北野 バラ積みもできるようになっています。今後も、スピードも精度も上がってくるでしょう。
すでに、お弁当にから揚げを配分できるロボットも登場しています。軟らかいものを扱ったり、コンパクトな作業に対応できたりする能力も広がっているので、多くの基本的な作業はロボットが代替できるようになってくるのではないでしょうか。
AI対人間ではない
以前はAIが人間の能力を超えて、最後には世界が滅びるというような、シンギュラリティー(技術的特異点)による将来の悲観的シナリオが語られることがありました。しかし最近は、イノベーションにより、人々の生活はより幸福になっていくという見方が強まっているように見えます。
北野 シンギュラリティー論についてよく聞かれるのですが、僕は全然気にしてないです。全然考えてないです。
今まで機械が人間より能力が高かったというのは、毎回あるんですよ。だって計算器が出てきたら、銀行で人間が数字を数えても勝てないわけじゃないですか。自動車以上に人間が動くことだってできません。工業機械は24時間稼動しても、人間にはできない。こうした状況はずっと起きてきているんです。

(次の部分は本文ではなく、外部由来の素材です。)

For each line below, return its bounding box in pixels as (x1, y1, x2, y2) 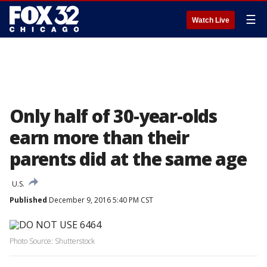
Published (10, 195, 47, 205)
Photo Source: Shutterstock (10, 236, 95, 246)
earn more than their (10, 125, 189, 150)
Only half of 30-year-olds (10, 104, 217, 128)
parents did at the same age (10, 147, 247, 171)
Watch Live (192, 16, 229, 24)
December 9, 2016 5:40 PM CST (47, 195, 153, 205)
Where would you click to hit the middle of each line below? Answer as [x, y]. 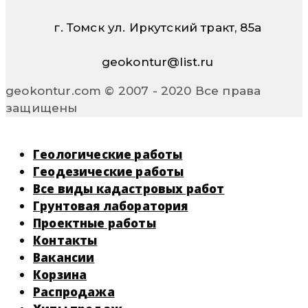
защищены [42, 108]
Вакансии [64, 257]
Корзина [60, 274]
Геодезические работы [109, 171]
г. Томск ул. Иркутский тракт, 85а [154, 27]
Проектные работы [95, 223]
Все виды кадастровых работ [129, 188]
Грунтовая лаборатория [111, 206]
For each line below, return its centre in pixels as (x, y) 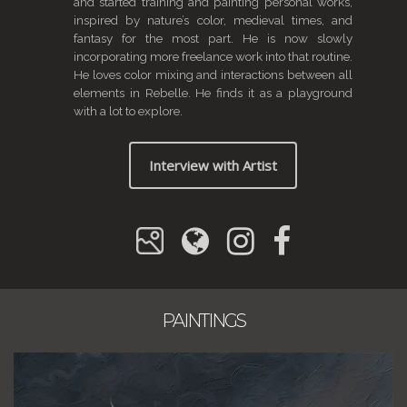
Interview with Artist (213, 165)
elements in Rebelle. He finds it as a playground (213, 93)
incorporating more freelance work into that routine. (213, 57)
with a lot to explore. (128, 111)
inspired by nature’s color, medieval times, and (213, 20)
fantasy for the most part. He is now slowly (213, 39)
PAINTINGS (203, 321)
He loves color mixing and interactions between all (213, 75)
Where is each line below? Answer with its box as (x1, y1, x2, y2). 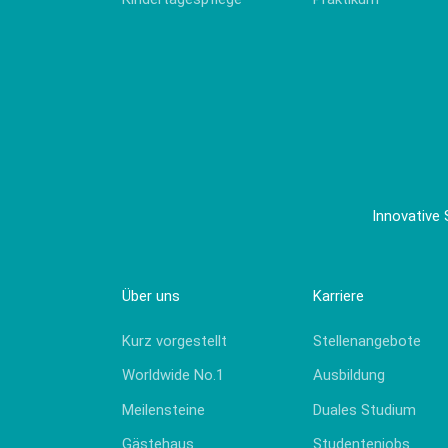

今、起きているのは、それに対してもっと知的なところ、例えば認識の能力が上回っているという話です。
ただ、それも人間の能力の中の個別の部分です。全ての人間の能力を上回るといった場合、人間の能力を全て定義することはできません。上回るといっても、その能力に投資価値がなければ、誰も投資しないので作られないのです。人間は結構すごくいいことをしますが、変なこともたくさんやるわけです。仮にその変な部分までコピーしたら、そのAIシステムは結構使いづらいものになると思います。